Güncelleme Tarihi:
Kamuoyunca 'Adnan Hoca' olarak bilinen Adnan Oktar ve grubuna yönelik temmuz ayında yapılan operasyonda gözaltına alınan 187 kişiden 135’i tutuklanmıştı. ’Suç işlemek amacıyla örgüt kurmak’, ’çocuğun cinsel istismarı’, ’cinsel saldırı’ dahil birçok suçtan tutuklanan sanıkların da yer aldığı soruşturma dosyasındaki 235 şüphelinin mal varlıklarına el koyulmuştu.
Adnan Oktar’ın da şirketlerine kayyum atanmıştı. Adnan Oktar ve grubuna yönelik çarpıcı ayrıntılar, örgüt üyelerinin ’etkin pişmanlık’tan yararlanmak için itirafçı olmasıyla ortaya çıktı. Operasyondan hemen sonra tutuklanan örgüt üyelerinin aynı cezaevine konulmasıyla örgüt içi hiyerarşi devreye girdi ve baskıyla şüphelilerin susmaları sağlandı.
Birçok kişi de örgütün elindeki uygunsuz görüntüleriyle tehdit edilip, susturuldu. Ancak konunun, bazı sanık avukatları tarafından savcılığa bildirilmesinden sonra örgüt elemanları farklı illerdeki cezaevlerine dağıtıldı. Örgüt üyelerinin yeni cezaevlerine gönderilmelerinden sonra da çözülmeler meydana geldi. Birçok kişi, ’Etkin Pişmanlık Yasası’ndan yararlanmak için bildiklerini anlatmaya başladı. Böylelikle de soruşturma sırasında ortaya çıkmayan örgütün sırları da deşifre edildi.
'ÖRGÜTE MİLYON DOLARLAR AKTARILDI'
Bu isimlerden biri de örgütte 12 yıl boyunca en alttan, en üst seviyeye kadar her kademede yer alan B.A., oldu.
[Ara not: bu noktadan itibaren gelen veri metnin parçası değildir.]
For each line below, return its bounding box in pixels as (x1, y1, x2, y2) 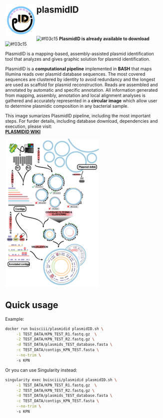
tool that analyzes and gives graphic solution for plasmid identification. (5, 56, 151, 62)
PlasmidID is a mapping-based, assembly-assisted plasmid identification (5, 51, 155, 57)
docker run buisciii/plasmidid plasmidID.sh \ (5, 326, 104, 331)
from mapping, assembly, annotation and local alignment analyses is (5, 92, 146, 98)
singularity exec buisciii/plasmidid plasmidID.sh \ (5, 377, 117, 382)
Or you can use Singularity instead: (5, 367, 77, 373)
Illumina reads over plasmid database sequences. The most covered (5, 71, 146, 77)
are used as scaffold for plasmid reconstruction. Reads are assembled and (5, 82, 158, 88)
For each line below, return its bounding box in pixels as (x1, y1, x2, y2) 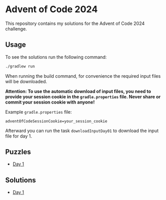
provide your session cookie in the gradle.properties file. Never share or (5, 93, 161, 99)
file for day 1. (5, 133, 32, 139)
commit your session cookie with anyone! (5, 99, 95, 105)
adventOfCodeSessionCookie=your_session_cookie (5, 118, 108, 124)
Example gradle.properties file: (5, 109, 72, 115)
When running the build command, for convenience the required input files (5, 73, 161, 79)
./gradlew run (5, 63, 35, 69)
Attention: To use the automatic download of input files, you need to (5, 88, 151, 94)
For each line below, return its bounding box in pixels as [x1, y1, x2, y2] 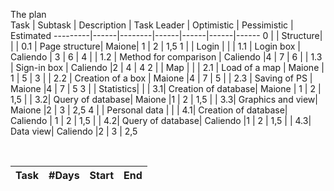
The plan [10, 9, 47, 20]
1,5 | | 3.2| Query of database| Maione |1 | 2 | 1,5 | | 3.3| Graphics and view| [10, 94, 318, 105]
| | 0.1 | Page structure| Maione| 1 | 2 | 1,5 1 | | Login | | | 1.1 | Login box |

Örgüt adına Türkiye’de ve yurt dışında farklı isimlerle şirketler kuran B.A., savcılık ifadesinden sonra cezaevinden de kendi el yazısıyla kaleme aldığı ek bilgileri, mahkemeye gönderdi. Örgütün mali kaynağını anlattığı yazıda B.A., "2000 yılından sonra örgütün mali işler sorumlusu ve yöneticisi Adnan Oktar’a doğrudan rapor veren kişi S.E.’dir. Bizim örgüt adına kurmuş olduğumuz ve benim 2009 yılında hepsinden ayrıldığım şirketlerin tümü S.E.’nin talimatıyla kurulmuştur. Bu şirketlerden milyon dolarların örgüt adına aktarıldığını biliyorum" dedi.
''KİŞİNİN MADDİ GÜCÜNE GÖRE BAĞIŞ ALINIRDI''
Örgüte kazandırılan yeni kişilerden ’infak’ adı altında bağışlar alındığını belirten B.A., şunları kaydetti:
"Örgüte kazandırılan her kişi mutlaka ’örgüte bağış’ adı altında vakfa para verir ya da aktarırdı. Bu miktar herkesin maddi gücüne ve anne- babasının mal varlığına göre değişirdi. Bu bağış sistemine ’infak’ denirdi. İmece gibi bir usulle de örgüte para aktarma olurdu. Birtakım masrafların karşılanması için de bireysel olarak maddi gücü olan herkes kendi kredi kartlarından ya da ailelerinden aldıkları paralarla harcamalara katkıda bulunurdu. Benim kredi kartı numaralarım da örgütte mevcuttur ihtiyaç olması halinde buralardan harcama yapılırdı. Hatta bazen benim de kredi kartlarımı ihtiyacı olan kişilere bıraktığım olmuştur."
''BİRÇOK KADIN OKTAR’LA İMAM NİKAHIYLA EVLENDİRİLDİ''
'Turnike' adı verilen sistemle ise evlilik vaadiyle tuzağa düşürülen, aralarında yaşı küçüklerin de olduğu kadınların kullanıldığını belirten B.A., "Örgütteki birçok kadının (bacılar grubu) Adnan Oktar ile imam nikahıyla evlendirildiklerini biliyorum. Bu kadınların ’kardeşler grubu’yla (örgütün erkek üyeleri) görüşmediklerini de biliyorum. Ama bu dini nikahları kimin kıydığını bilmiyorum. Sanırım kendi aralarındaki başka bağlarla yapıyorlar" dedi.
Örgüt adına yaptığı faaliyetleri de yazan B.A., örgütten önceki yıllarda şikayetçi olan Ebru Şimşek’in dosyasının kapatılması için ’rüşvet çarkı’nı kullandıklarını ileri sürdü.